Currently there is no information about the proxy server in the
pg_stat_activity view, it's only available as a log message. But maybe
it should go in pg_stat_activity as well? Or in a separate
pg_stat_proxy view?

(In passing, I note that pq_discardbytes were in pqcomm.h, yet listed
as static in pqcomm.c -- but now made non-static)

-- 
 Magnus Hagander
 Me: https://www.hagander.net/
 Work: https://www.redpill-linpro.com/
diff --git a/doc/src/sgml/client-auth.sgml b/doc/src/sgml/client-auth.sgml
index b420486a0a..d4f6fad5b0 100644
--- a/doc/src/sgml/client-auth.sgml
+++ b/doc/src/sgml/client-auth.sgml
@@ -353,6 +353,15 @@ hostnogssenc  <replaceable>database</replaceable>  <replaceable>user</replaceabl
        the client's host name instead of the IP address in the log.
       </para>
 
+      <para>
+       If <xref linkend="guc-proxy-servers"/> is enabled and the
+       connection is made through a proxy server using the PROXY
+       protocol, the actual IP address of the client will be used
+       for matching. If a connection is made through a proxy server
+       not using the PROXY protocol, the IP address of the
+       proxy server will be used.
+      </para>
+
       <para>
        These fields do not apply to <literal>local</literal> records.
       </para>
diff --git a/doc/src/sgml/config.sgml b/doc/src/sgml/config.sgml
index b5718fc136..fc7de25378 100644
--- a/doc/src/sgml/config.sgml
+++ b/doc/src/sgml/config.sgml
@@ -682,6 +682,30 @@ include_dir 'conf.d'
       </listitem>
      </varlistentry>
 
+     <varlistentry id="guc-proxy-servers" xreflabel="proxy_servers">
+      <term><varname>proxy_servers</varname> (<type>string</type>)
+      <indexterm>
+       <primary><varname>proxy_servers</varname> configuration parameter</primary>
+      </indexterm>
+      </term>
+      <listitem>
+       <para>
+        A comma separated list of one or more host names or cidr specifications
+        of proxy servers to trust. If a connection using the PROXY protocol is made
+        from one of these IP addresses, <productname>PostgreSQL</productname> will
+        read the client IP address from the PROXY header and consider that the
+        address of the client, instead of listing all connections as coming from
+        the proxy server.
+       </para>
+       <para>
+        If a proxy connection is made from an IP address not covered by this
+        list, the connection will be rejected. By default no proxy is trusted
+        and all proxy connections will be rejected.  This parameter can only
+        be set at server start.
+       </para>
+      </listitem>
+     </varlistentry>
+
      <varlistentry id="guc-max-connections" xreflabel="max_connections">
       <term><varname>max_connections</varname> (<type>integer</type>)
       <indexterm>
diff --git a/src/backend/libpq/pqcomm.c b/src/backend/libpq/pqcomm.c
index 27a298f110..9163761cc2 100644
--- a/src/backend/libpq/pqcomm.c
+++ b/src/backend/libpq/pqcomm.c
@@ -53,6 +53,7 @@
  *		pq_getmessage	- get a message with length word from connection
  *		pq_getbyte		- get next byte from connection
  *		pq_peekbyte		- peek at next byte from connection
+ *		pq_peekbytes    - peek at a known number of bytes from connection
  *		pq_putbytes		- send bytes to connection (not flushed until pq_flush)

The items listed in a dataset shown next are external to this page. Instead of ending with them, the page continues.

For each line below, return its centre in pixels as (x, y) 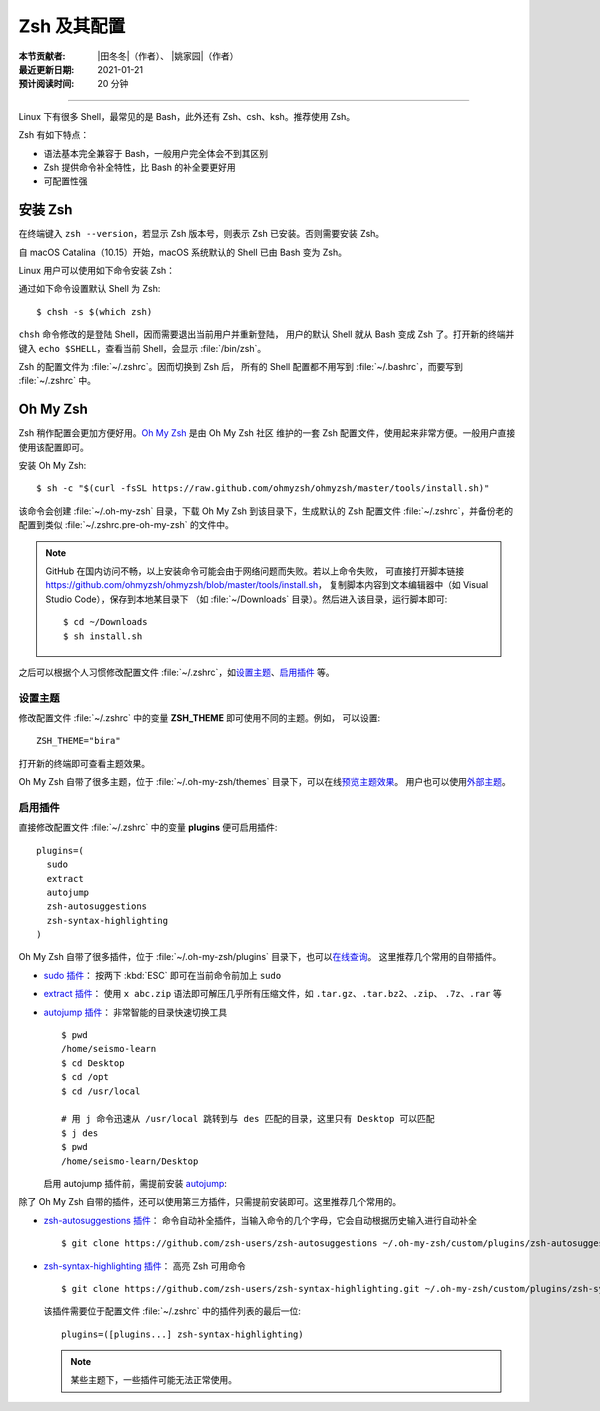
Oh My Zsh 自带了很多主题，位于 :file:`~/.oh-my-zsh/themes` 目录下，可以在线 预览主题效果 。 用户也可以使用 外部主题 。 (264, 782)
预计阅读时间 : (46, 84)
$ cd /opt (85, 1077)
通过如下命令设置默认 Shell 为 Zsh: (89, 289)
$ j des (80, 1133)
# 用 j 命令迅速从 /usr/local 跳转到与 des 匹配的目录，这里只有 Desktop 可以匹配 (248, 1119)
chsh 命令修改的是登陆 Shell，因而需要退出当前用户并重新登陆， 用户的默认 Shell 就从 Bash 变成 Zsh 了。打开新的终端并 (266, 334)
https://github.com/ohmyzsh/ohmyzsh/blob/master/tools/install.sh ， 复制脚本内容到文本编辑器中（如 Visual (267, 585)
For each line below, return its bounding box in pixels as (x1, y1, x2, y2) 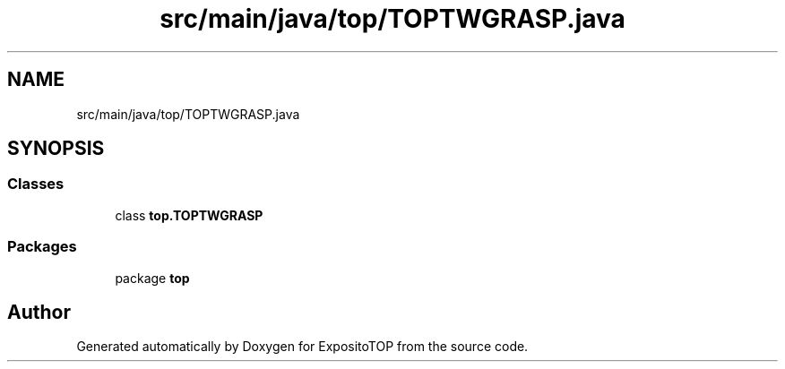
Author (7, 300, 71, 323)
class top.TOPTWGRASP (115, 207, 263, 223)
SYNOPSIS (7, 137, 105, 160)
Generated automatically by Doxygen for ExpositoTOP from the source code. (76, 339, 529, 355)
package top (115, 270, 190, 286)
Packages (7, 237, 77, 256)
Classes (7, 175, 65, 193)
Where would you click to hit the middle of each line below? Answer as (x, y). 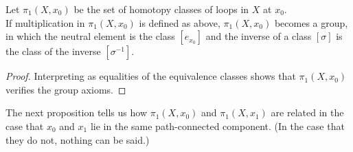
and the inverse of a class (259, 36)
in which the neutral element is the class (90, 36)
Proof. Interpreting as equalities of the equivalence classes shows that (151, 76)
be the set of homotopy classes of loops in (161, 9)
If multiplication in (45, 22)
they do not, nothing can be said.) (78, 139)
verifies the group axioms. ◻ (66, 89)
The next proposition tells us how (76, 112)
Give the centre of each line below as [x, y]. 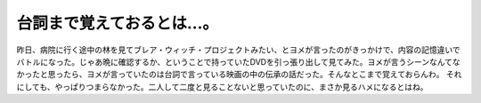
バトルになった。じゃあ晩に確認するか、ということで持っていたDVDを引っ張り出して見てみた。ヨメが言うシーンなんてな [238, 61]
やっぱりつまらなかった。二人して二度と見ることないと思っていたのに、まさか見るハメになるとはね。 [241, 87]
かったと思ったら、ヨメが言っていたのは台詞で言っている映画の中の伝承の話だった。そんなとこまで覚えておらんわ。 [230, 75]
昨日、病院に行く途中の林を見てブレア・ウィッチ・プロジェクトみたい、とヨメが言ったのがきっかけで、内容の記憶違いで [238, 50]
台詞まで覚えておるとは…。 [117, 23]
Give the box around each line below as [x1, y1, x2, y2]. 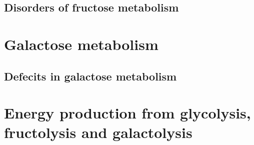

  *		pq_flush		- flush pending output
  *		pq_flush_if_writable - flush pending output if writable without blocking
@@ -1039,6 +1040,27 @@ pq_peekbyte(void)
 	return (unsigned char) PqRecvBuffer[PqRecvPointer];
 }
 
+
+/* --------------------------------
+ *		pq_peekbytes		- peek at a known number of bytes from connection.
+ *							  Note! Does NOT wait for more data to arrive.
+ *
+ *		returns 0 if OK, EOF if trouble
+ * --------------------------------
+ */
+int
+pq_peekbytes(char *s, size_t len)
+{
+	Assert(PqCommReadingMsg);
+
+	if (PqRecvLength - PqRecvPointer < len)
+		return EOF;
+
+	memcpy(s, PqRecvBuffer + PqRecvPointer, len);
+
+	return 0;
+}
+
 /* --------------------------------
  *		pq_getbyte_if_available - get a single byte from connection,
  *			if available
@@ -1135,7 +1157,7 @@ pq_getbytes(char *s, size_t len)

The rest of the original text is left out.